The name of the plugin entry point is `piisa-detectors-transformers`
## Requirements
The package needs
* at least Python 3.8
* the pii-data and the pii-extract-base base packages
* the Transformers package
* PyTorch, either GPU or CPU
* an NLP engine model for the desired language (will be downloaded on demand,
based on the configuration)
## Installation
* Install the package: `pip install pii-extract-plg-transformers` (it will
automatically install its dependencies, *except* Pytorch)
* Install PyTorch: either the CPU PyTorch package or the GPU package
appropriate for your GPU
* If necessary, define the cache directory for models (see
below)
### Cache directory
The transformers library downloads models on the fly from the HuggingFace
Hub. It keeps them in a cache in a local folder, to avoid repeated downloads.
The `pii-extract-plg-transformers` package defines this local folder as
follows:
1. If the `HUGGINGFACE_HUB_CACHE` environment variable is defined, it is
used
2. Else, if the configuration file for the package contains a `cachedir` field
inside the `task_config` section, it will be used
3. If that field contains a `false` value, then **no** specific cache directory
will be defined (so the HuggingFace internal default will be used)
4. Else, a default is chosen: the `var/piisa/hf-cache` subfolder in
the virtualenv that holds the package
## Usage
The package does not have any user-facing entry points (except for two auxiliary
console scripts, see below). Instead, upon installation it
defines a plugin entry point. This plugin is automatically picked up by the
scripts and classes in pii-extract-base, and thus its functionality is exposed
to them.
The task created by the plugin is a standard PII task object, using the
`pii_extract.build.task.MultiPiiTask` class definition. It will be called,
as all PII task objects, with a `DocumentChunk` object containing the data to
analyze. The chunk **must** contain language specification in its metadata, so
that the plugin knows which language to use (unless the plugin task has been
built with *only one* language; in that case if the chunk does not contain
a language specification, it will use that single language).
## Configuration
Runtime behaviour is governed by a PIISA configuration file, which sets up which
models from the HuggingFace Hub will be downloaded and used (note that the
configuration defines the total set of languages available for detection, but
it is also possible to initialize the plugin with a _subset_ of the configuration
languages).
The default configuration file defines detection for `Person` and `Location`
PII instances for English, Spanish and French, using the WikiNEuRal multilingual
NER model available in the Hugging Face Hub.

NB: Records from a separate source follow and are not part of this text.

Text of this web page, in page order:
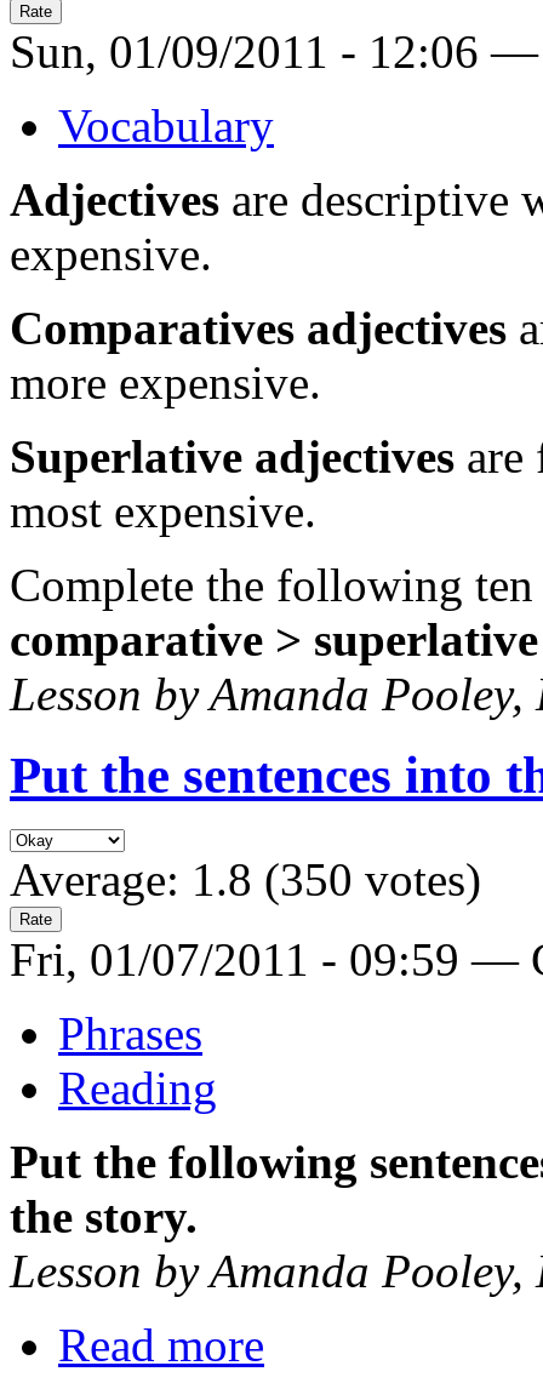
Sun, 01/09/2011 - 12:06
Vocabulary
Adjectives are descriptive
expensive.
Comparatives adjectives
more expensive.
Superlative adjectives are
most expensive.
Complete the following
comparative > superlative
Lesson by Amanda
Put the sentences into
Average: 1.8 (350 votes)
Fri, 01/07/2011 - 09:59 —
Phrases
Reading
Put the following
the story.
Lesson by Amanda
Read more

However, a configuration file can
also define a different model per language, and a different set of PII to detect
for each model (and also different aggregation strategies to merge the model
output). There is another example available.
## Auxiliary scripts
### Information
`pii-extract-transformers-info` is a command-line script which provides
information about the plugin capabilities:
* `version`: installed package versions
* `models`: list of configured Transdormers models
* `model-entities`: the total list of entities each configured model can
generate
* `pii-entities`: the PIISA tasks that this plugin will create, by translating
from the entities detected by the models (this depends on the PIISA config
used)
### Testing
`pii-extract-transformers-detect` is a command-line script to do initial
testing: it performs PII detection by processing a text chunk through one of the
models defined in the plugin configuration.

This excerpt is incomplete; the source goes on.